Positive feedback amplifies the initial stimulus rather than counteracting it, driving the system progressively further from its starting state toward a threshold event or new equilibrium. It is self-reinforcing: the output feeds back to intensify the original response. Positive feedback is used sparingly in physiology because it is inherently destabilizing unless it has a natural termination point. Key physiological examples include uterine contractions during childbirth (fetal head pressure → oxytocin release → stronger contractions), platelet aggregation during clotting, and the rising phase of an action potential (Na⁺ influx further depolarizes the membrane, opening more channels).
Contrast with negative feedback using the same diagram template. For childbirth: fetal head pressure → oxytocin release → stronger contractions → more pressure → more oxytocin. Always identify the natural termination: delivery of the baby ends the loop. For each positive feedback example, ask: what event terminates the loop?
From your study of homeostasis, you know that most physiological regulation uses negative feedback: a deviation from the set point triggers a response that opposes the deviation, returning the system toward equilibrium. Negative feedback is stabilizing — it resists change. Positive feedback does the opposite: the output of the system amplifies the original stimulus, driving the system further in the same direction. If negative feedback is a thermostat that turns off the heater when the room gets warm enough, positive feedback is a microphone held next to its own speaker — the sound gets louder and louder until something breaks the loop.

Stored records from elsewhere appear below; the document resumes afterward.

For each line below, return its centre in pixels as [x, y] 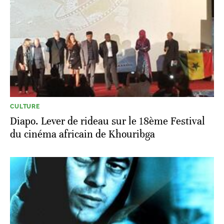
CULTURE [25, 107]
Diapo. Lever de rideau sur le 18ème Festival [107, 121]
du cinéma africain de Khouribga [82, 134]
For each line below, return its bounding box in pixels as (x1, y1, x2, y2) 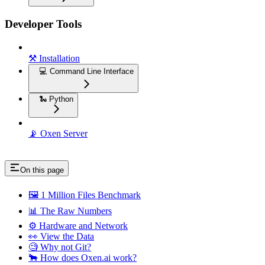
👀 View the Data (28, 231, 94, 241)
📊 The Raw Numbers (28, 205, 112, 216)
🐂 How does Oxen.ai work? (28, 252, 137, 263)
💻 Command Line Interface (39, 66, 134, 76)
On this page (20, 165, 64, 174)
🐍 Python (39, 94, 73, 104)
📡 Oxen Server (28, 128, 88, 138)
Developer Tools (5, 17, 82, 30)
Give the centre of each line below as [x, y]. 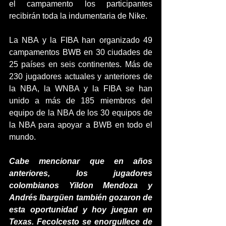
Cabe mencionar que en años [81, 161]
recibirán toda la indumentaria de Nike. [79, 16]
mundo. [23, 137]
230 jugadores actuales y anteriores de [81, 76]
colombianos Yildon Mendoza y [81, 185]
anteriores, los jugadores [81, 173]
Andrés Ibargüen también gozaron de [81, 197]
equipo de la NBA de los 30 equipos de [81, 112]

The most commonly cited example is childbirth. As the fetus descends, its head presses against the cervix, activating stretch receptors. These receptors signal the hypothalamus, which triggers oxytocin release from the posterior pituitary. Oxytocin stimulates uterine smooth muscle contractions, which push the fetal head harder against the cervix, activating more stretch receptors, releasing more oxytocin, producing stronger contractions. Each cycle of the loop intensifies the previous one. The loop does not stop on its own through any internal brake — it terminates only when the baby is delivered and the cervical stretch stimulus is removed. This illustrates a defining feature of positive feedback: it requires an external termination event because the loop itself has no built-in off switch.

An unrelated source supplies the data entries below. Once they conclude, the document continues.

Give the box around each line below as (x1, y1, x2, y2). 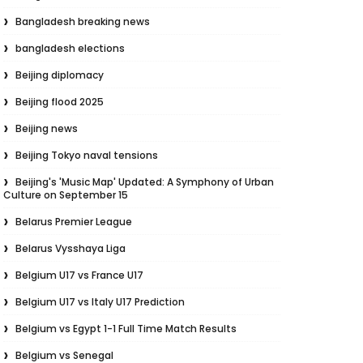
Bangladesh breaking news (15, 15, 150, 28)
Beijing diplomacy (15, 68, 104, 82)
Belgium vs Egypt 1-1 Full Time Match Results (15, 322, 237, 335)
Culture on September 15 (3, 188, 128, 202)
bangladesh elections (15, 41, 125, 55)
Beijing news (15, 122, 78, 135)
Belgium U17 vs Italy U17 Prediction (15, 295, 185, 309)
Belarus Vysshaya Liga (15, 241, 126, 255)
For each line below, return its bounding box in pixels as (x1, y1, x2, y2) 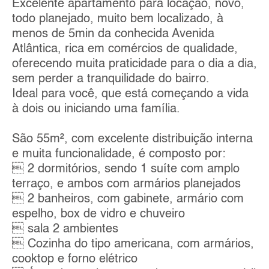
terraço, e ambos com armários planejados (12, 178, 241, 190)
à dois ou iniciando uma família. (12, 103, 180, 115)
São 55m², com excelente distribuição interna (12, 133, 253, 145)
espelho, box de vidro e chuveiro (12, 208, 185, 220)
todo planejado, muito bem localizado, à (12, 13, 223, 25)
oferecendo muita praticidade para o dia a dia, (12, 58, 257, 70)
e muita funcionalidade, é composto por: (12, 148, 226, 160)
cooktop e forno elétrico (12, 253, 138, 265)
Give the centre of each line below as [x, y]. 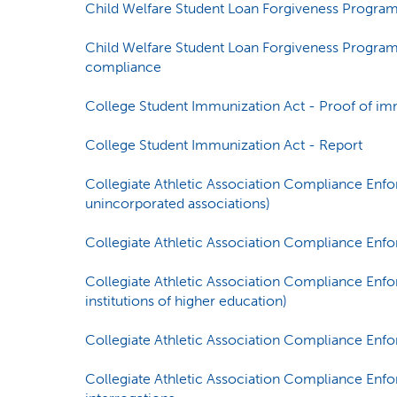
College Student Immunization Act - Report [223, 145]
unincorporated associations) [177, 203]
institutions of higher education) [186, 301]

Blood clotting provides another clear example. When a vessel is damaged, exposed collagen activates platelets, which release chemical signals (ADP, thromboxane A2) that recruit and activate more platelets. Each newly activated platelet recruits still more, rapidly building a platelet plug at the injury site. Simultaneously, the coagulation cascade — a series of enzyme activations — amplifies through positive feedback, with each activated factor catalyzing the activation of many molecules of the next factor. The termination event here is the physical sealing of the wound and the action of anticoagulant factors (antithrombin, protein C) that limit clot growth once the damage is contained. Without these checks, the same positive feedback that saves your life at a wound site could produce a pathological clot in an intact vessel — which is essentially what happens in disseminated intravascular coagulation (DIC).

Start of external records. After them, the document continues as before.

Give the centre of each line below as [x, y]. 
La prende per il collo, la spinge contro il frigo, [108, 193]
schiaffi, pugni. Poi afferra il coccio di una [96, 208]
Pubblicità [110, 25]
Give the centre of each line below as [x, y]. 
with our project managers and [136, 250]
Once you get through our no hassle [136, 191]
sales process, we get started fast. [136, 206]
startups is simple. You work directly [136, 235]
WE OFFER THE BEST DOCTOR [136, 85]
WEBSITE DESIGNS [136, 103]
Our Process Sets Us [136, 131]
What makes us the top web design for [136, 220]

The rising phase of the action potential is a third example operating on a millisecond timescale. When a neuron's membrane depolarizes to threshold, voltage-gated Na⁺ channels open, allowing Na⁺ influx that further depolarizes the membrane, which opens more Na⁺ channels, driving even more depolarization. This explosive positive feedback is what produces the rapid upstroke of the action potential. The termination event is the inactivation of Na⁺ channels — a built-in molecular timer that shuts off Na⁺ conductance within a millisecond, after which K⁺ efflux (a separate, delayed process) repolarizes the membrane. Across all these examples, the pattern is the same: positive feedback is a physiological tool for situations that require a rapid, committed, all-or-nothing response. The body uses it sparingly precisely because it is powerful and inherently unstable — it always depends on something outside the loop to stop it.